Return, word for word, the line containing "Medze sa fantázii nekladú." and every line after it through the last line of the records below.

━━━ Task data

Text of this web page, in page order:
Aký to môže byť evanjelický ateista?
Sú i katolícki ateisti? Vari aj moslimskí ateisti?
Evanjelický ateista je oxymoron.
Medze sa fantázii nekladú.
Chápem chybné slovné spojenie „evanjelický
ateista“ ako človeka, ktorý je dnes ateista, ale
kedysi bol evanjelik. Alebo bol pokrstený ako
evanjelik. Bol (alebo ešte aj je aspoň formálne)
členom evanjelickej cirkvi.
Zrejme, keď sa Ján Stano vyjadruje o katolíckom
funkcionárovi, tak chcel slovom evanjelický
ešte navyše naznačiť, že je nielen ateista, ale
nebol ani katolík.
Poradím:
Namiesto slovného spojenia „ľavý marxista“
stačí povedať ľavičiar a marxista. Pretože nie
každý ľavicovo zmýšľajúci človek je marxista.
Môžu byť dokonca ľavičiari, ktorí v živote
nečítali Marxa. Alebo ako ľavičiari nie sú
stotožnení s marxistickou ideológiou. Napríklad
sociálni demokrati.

━━━━━━

▶ Written answer:
Medze sa fantázii nekladú.
Chápem chybné slovné spojenie „evanjelický
ateista“ ako človeka, ktorý je dnes ateista, ale
kedysi bol evanjelik. Alebo bol pokrstený ako
evanjelik. Bol (alebo ešte aj je aspoň formálne)
členom evanjelickej cirkvi.
Zrejme, keď sa Ján Stano vyjadruje o katolíckom
funkcionárovi, tak chcel slovom evanjelický
ešte navyše naznačiť, že je nielen ateista, ale
nebol ani katolík.
Poradím:
Namiesto slovného spojenia „ľavý marxista“
stačí povedať ľavičiar a marxista. Pretože nie
každý ľavicovo zmýšľajúci človek je marxista.
Môžu byť dokonca ľavičiari, ktorí v živote
nečítali Marxa. Alebo ako ľavičiari nie sú
stotožnení s marxistickou ideológiou. Napríklad
sociálni demokrati.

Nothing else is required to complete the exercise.